Data excerpts:
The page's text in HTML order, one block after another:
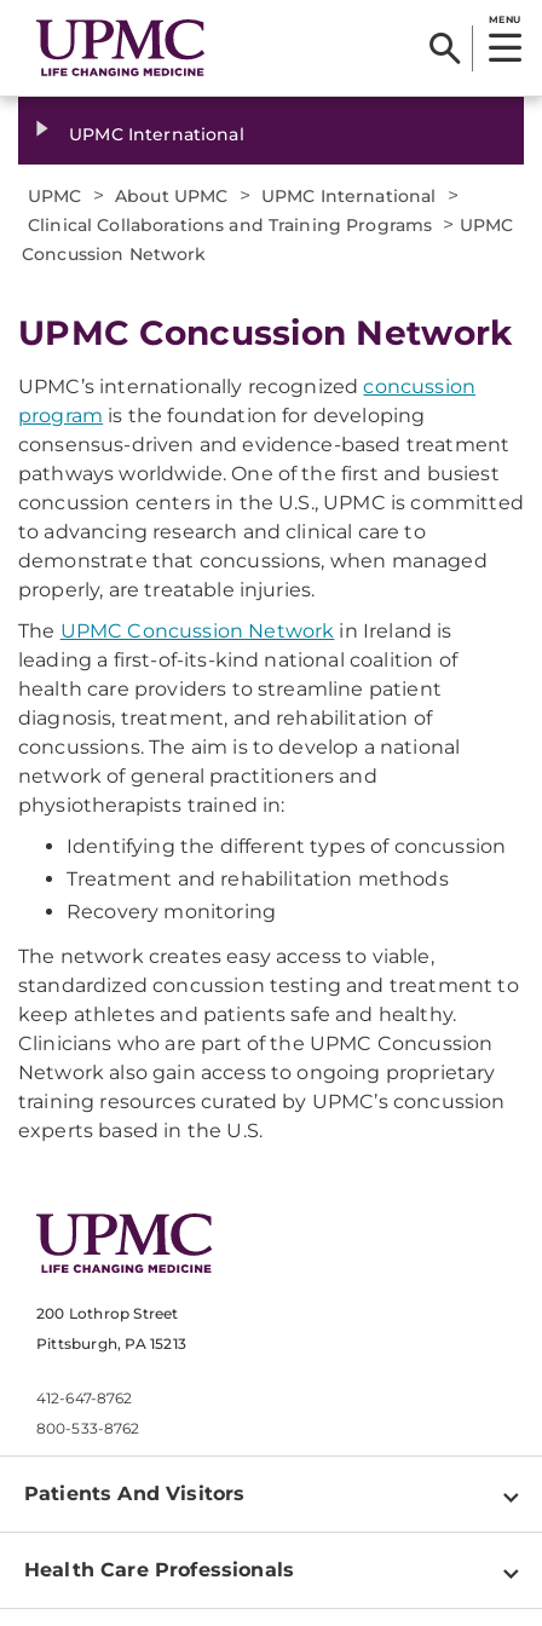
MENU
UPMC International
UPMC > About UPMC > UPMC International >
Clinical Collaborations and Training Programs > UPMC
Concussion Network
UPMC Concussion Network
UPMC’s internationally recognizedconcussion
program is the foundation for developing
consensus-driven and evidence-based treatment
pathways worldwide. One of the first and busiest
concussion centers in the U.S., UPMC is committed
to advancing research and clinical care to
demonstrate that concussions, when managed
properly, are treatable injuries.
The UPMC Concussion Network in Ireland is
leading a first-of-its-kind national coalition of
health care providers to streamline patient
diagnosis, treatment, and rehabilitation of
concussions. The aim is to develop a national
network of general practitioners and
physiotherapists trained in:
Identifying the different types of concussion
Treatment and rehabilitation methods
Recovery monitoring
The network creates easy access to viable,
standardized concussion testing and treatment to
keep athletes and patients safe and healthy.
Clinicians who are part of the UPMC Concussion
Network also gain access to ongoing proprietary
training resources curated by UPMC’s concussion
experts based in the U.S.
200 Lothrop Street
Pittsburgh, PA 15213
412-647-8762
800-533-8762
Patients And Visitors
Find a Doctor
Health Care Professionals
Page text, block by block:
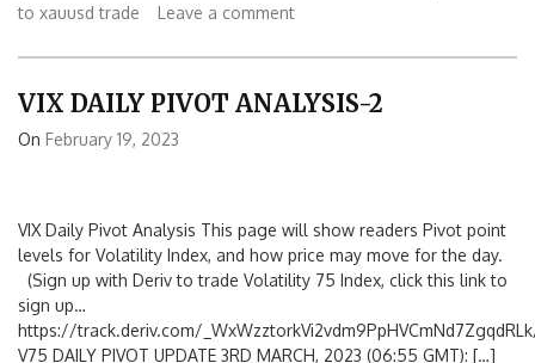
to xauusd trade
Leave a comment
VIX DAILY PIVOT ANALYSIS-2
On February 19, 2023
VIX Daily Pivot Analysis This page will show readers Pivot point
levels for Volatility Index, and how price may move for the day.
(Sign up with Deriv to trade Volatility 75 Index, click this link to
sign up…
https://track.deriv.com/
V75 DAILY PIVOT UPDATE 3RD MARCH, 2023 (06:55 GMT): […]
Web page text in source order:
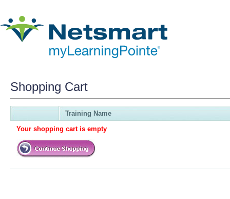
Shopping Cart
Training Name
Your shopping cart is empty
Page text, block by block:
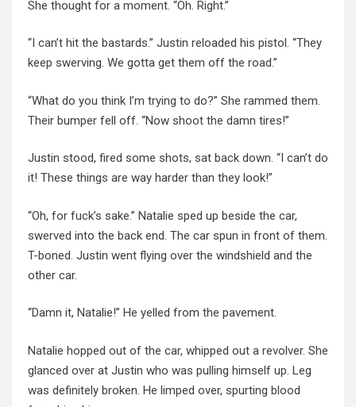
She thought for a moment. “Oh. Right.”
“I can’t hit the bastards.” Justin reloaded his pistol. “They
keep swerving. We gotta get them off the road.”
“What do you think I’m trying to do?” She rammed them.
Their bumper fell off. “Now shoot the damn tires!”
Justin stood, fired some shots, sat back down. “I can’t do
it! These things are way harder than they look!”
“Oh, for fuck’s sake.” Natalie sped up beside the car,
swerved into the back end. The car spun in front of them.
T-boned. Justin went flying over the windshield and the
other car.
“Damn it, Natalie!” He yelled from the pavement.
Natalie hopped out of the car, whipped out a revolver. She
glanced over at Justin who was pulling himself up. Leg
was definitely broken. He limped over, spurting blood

--

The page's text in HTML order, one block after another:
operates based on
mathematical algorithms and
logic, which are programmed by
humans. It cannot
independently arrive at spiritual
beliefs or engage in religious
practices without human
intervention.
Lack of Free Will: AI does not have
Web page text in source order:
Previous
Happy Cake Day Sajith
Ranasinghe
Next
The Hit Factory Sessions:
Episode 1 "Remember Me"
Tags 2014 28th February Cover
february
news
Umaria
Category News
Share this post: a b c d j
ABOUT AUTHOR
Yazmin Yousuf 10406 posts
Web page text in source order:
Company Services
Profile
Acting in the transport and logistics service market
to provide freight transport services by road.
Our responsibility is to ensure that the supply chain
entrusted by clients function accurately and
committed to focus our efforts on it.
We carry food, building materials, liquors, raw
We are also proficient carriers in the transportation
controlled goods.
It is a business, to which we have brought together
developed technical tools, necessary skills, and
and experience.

* * *

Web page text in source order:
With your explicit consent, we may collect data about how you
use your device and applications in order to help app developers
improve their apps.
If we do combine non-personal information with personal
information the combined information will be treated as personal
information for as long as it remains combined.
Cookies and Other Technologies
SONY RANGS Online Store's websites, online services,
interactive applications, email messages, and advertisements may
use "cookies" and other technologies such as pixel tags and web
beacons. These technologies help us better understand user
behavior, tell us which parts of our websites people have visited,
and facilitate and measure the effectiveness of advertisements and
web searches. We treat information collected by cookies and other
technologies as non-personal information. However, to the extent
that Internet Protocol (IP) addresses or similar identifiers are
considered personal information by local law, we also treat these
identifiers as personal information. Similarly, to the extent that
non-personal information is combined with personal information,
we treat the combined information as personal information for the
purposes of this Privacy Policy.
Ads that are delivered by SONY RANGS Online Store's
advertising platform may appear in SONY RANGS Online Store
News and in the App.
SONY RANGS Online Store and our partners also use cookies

What you are asked to do: From the records above, copy only the lines starting with the line that holds "demonstrate that concussions, when managed" and going on through the line that holds "concussions. The aim is to develop a national", exactly as written.

Result of the exercise:
demonstrate that concussions, when managed
properly, are treatable injuries.
The UPMC Concussion Network in Ireland is
leading a first-of-its-kind national coalition of
health care providers to streamline patient
diagnosis, treatment, and rehabilitation of
concussions. The aim is to develop a national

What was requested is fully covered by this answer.